Data for this exercise —
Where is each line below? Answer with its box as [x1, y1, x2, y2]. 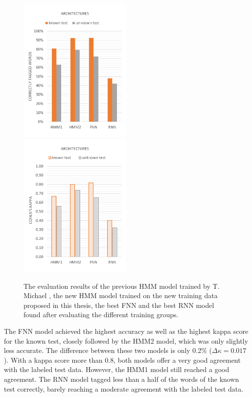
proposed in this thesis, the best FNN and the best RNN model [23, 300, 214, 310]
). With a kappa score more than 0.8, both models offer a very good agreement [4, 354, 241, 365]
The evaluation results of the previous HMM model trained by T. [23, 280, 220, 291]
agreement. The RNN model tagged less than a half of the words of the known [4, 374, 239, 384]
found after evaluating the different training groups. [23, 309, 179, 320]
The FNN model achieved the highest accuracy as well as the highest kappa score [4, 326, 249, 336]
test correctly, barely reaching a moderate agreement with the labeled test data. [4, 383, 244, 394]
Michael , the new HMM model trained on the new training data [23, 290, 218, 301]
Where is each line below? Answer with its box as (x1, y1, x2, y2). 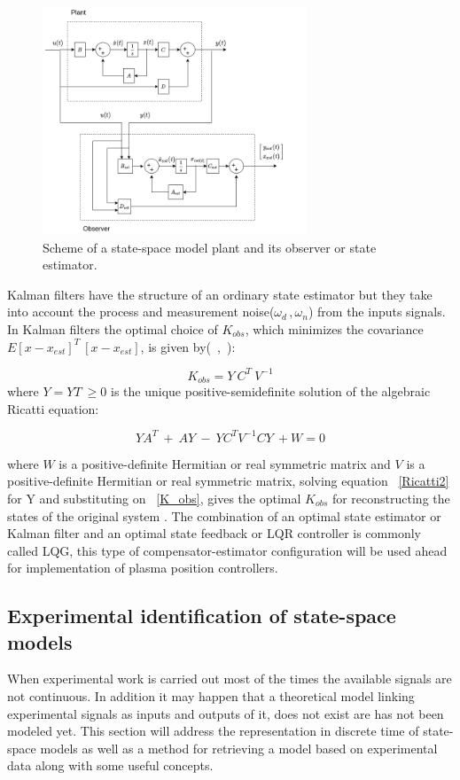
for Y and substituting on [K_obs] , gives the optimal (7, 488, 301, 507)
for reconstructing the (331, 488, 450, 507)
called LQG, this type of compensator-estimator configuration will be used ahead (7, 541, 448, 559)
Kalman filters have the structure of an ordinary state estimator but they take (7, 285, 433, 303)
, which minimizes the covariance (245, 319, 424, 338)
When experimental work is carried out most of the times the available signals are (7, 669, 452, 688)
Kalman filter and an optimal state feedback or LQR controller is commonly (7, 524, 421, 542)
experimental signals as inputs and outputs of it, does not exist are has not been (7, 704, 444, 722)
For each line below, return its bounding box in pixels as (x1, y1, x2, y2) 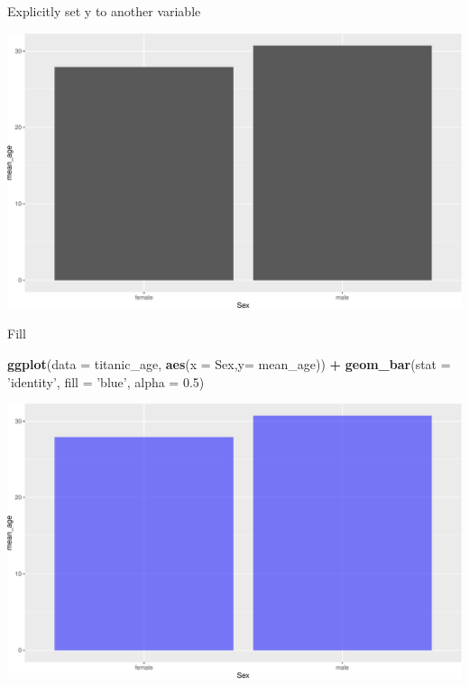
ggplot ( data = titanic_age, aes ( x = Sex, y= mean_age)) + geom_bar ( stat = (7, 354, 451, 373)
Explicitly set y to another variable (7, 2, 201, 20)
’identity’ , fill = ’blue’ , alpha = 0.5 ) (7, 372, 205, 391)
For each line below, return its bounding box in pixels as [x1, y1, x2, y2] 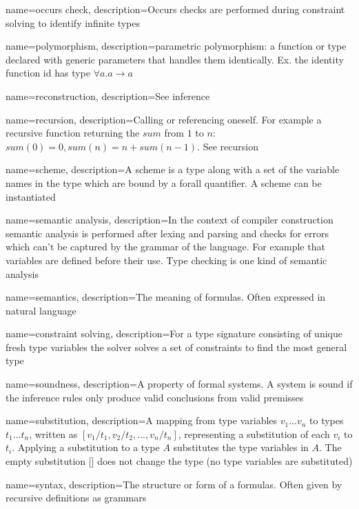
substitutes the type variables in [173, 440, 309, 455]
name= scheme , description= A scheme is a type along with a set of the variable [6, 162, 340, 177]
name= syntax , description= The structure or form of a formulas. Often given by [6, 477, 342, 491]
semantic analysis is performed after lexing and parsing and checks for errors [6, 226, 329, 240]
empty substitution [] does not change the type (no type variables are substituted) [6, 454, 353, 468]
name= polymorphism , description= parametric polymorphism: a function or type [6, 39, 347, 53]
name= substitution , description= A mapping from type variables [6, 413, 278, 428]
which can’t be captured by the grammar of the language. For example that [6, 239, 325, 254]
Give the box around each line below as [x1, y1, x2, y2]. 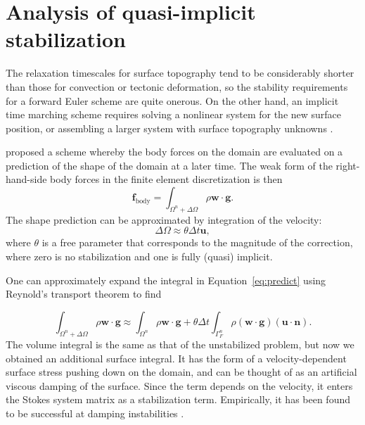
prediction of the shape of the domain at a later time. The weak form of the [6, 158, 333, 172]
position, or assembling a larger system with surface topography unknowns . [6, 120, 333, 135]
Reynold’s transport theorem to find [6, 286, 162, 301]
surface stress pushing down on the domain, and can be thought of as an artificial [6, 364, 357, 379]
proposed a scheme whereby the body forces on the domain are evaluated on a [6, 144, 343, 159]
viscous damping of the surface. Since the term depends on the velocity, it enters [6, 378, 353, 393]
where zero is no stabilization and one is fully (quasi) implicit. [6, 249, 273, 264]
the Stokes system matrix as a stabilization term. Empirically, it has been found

Problem details —
With the line that has "When experimental work" as the first and the line that has "experimental signals as" as the last, repeat exactly that run of lines above and no more.

Solution for this task —
When experimental work is carried out most of the times the available signals are (7, 669, 452, 688)
Kalman filter and an optimal state feedback or LQR controller is commonly (7, 524, 421, 542)
experimental signals as inputs and outputs of it, does not exist are has not been (7, 704, 444, 722)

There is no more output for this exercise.